Occupy and the Solidarity Economy perspective
Solidarity Economic perspectives develop from penetrating reflection on our actual experience to find the questions we need to be asking
Jesse Goldstein has a very perceptive two-part blog on how OWS had actually created a commons and this “had created such incredible infrastructure for the occupation, yet without an occupied space, the question before us was whether any of this infrastructure could be maintained within the market economy that we were struggling against.”
His title fits his treatment really well: OWS Screenprinting: Markets, Commons, and Questions.
There are two things about Jesse’s blog that I really appreciate, even love. First, he writes from his on-the-ground experience with the OWS Screenprinters Guild that emerged during the actual occupation of Zucotti Park, its struggles since the closedown of that occupation, and the emergence from the Guild of the OWS Screenprinters Cooperative and its struggles to become a viable alternative economic enterprise.

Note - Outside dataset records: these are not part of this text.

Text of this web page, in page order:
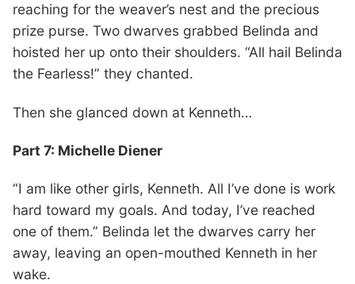
reaching for the weaver’s nest and the precious
prize purse. Two dwarves grabbed Belinda and
hoisted her up onto their shoulders. “All hail Belinda
the Fearless!” they chanted.
Then she glanced down at Kenneth…
Part 7: Michelle Diener
“I am like other girls, Kenneth. All I’ve done is work
hard toward my goals. And today, I’ve reached
one of them.” Belinda let the dwarves carry her
away, leaving an open-mouthed Kenneth in her
wake.

Second, he lays out the questions that have risen from his reflection on those experiences and the ‘compromises’ they confronted him and his mates with:
…semi-sufficient alternatives are certainly possible, and there are many inspiring examples to cull from – but this forces us to ask whether and how the political project is transformed when self-sufficient aspirations have to settle for semi-sufficient alternatives.

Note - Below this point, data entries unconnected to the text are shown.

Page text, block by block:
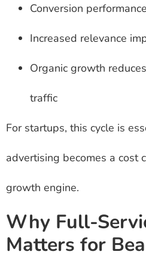
Conversion
Increased relevance
Organic growth
traffic
For startups, this cycle is
advertising becomes a cost
growth engine.
Why Full-
Matters for
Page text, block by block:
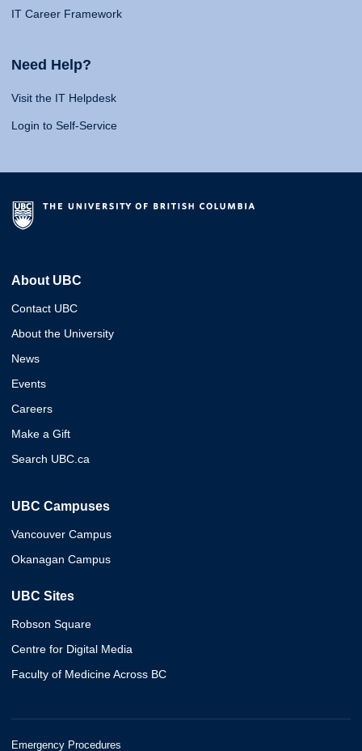
IT Career Framework
Need Help?
Visit the IT Helpdesk
Login to Self-Service
About UBC
Contact UBC
About the University
News
Events
Careers
Make a Gift
Search UBC.ca
UBC Campuses
Vancouver Campus
Okanagan Campus
UBC Sites
Robson Square
Centre for Digital Media
Faculty of Medicine Across BC
Emergency Procedures
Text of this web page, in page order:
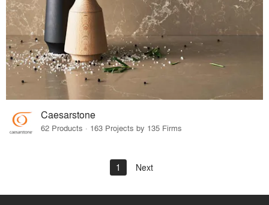
Caesarstone
62 Products · 163 Projects by 135 Firms
1 Next
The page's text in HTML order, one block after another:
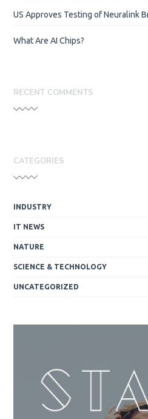
US Approves Testing of Neuralink
What Are AI Chips?
RECENT COMMENTS
CATEGORIES
INDUSTRY
IT NEWS
NATURE
SCIENCE & TECHNOLOGY
UNCATEGORIZED
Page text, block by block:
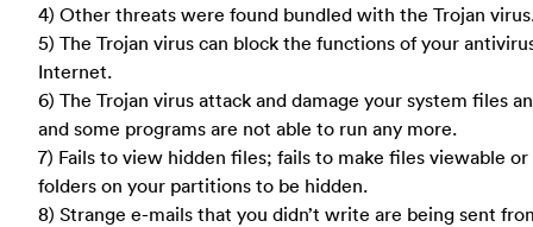
4) Other threats were found bundled with the Trojan
5) The Trojan virus can block the functions of your
Internet.
6) The Trojan virus attack and damage your system files
and some programs are not able to run any more.
7) Fails to view hidden files; fails to make files viewable
folders on your partitions to be hidden.
8) Strange e-mails that you didn’t write are being sent
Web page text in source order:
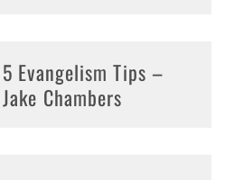
5 Evangelism Tips –
Jake Chambers

Do such experiments keep alive a radical possibility in its partial realization? Or is there a categorical difference that is being evaded? What fills the space between the development of a non-capitalist vision and the pragmatism of a semi-capitalist reality?The struggle – with the OWS Screenprinters – seems to hinge on this distinction. For a brief period, OWS felt as though we were creating a truly alternative economy. And yet now that the park is no longer providing this illusion for us, the bitter reality of our persistent and seemingly unavoidable dependence upon the circulation of capital, its markets, and even its “community of money”, has begun to set in. Is there really that much difference between “anti-retailing” and just plain old-fashioned retailing? Is there really a way to extract enough money from the movement and its supporters for three Coop members to pay their rent and still feel as though they are building an alternative vision of a better possible economy? “OWS is just not a good market.” Perhaps this is just stating the obvious – really that was the whole point wasn’t it? To NOT be a good market; to fight against the savage economic violence waged upon us by precisely these sorts of “good” markets?

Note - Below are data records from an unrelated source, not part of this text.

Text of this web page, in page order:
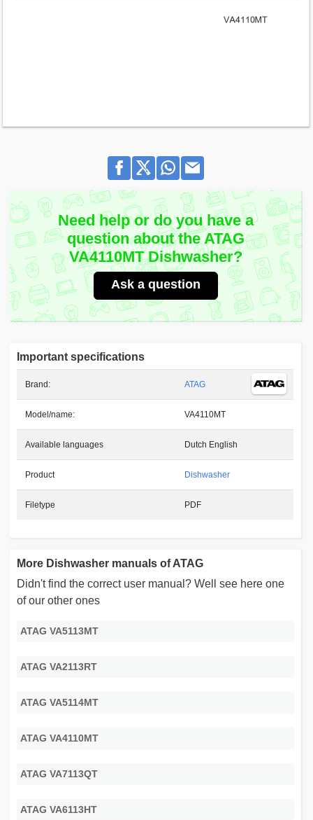
Need help or do you have a
question about the ATAG
VA4110MT Dishwasher?
Ask a question
Important specifications
Brand: ATAG
Model/name: VA4110MT
Available languages Dutch English
Product Dishwasher
Filetype PDF
More Dishwasher manuals of ATAG
Didn't find the correct user manual? Well see here one
of our other ones
ATAG VA5113MT
ATAG VA2113RT
ATAG VA5114MT
ATAG VA4110MT
ATAG VA7113QT
ATAG VA6113HT

I only have questions, a lot of questions – and will really look forward to some reader responses. That said, I won’t just stand aside while trying to answer them. I’m still part of the Guild, and when it’s warm enough out, we’ll be back printing in public spaces throughout NYC.
In Part 1 he lays out the immediate context in which the OWS screenprinting projects emerged. In Part 2 he gets down to the political and business issues they had to deal with and his reflections on these.
Robust Solidarity Economic perspectives develop from this kind of penetrating reflections that seek to identify the questions we need to wrestle with. It begins with the wisdom that we do not have answers. We are a small but growing global experiment that will move forward open ears, sharp minds, and big hearts.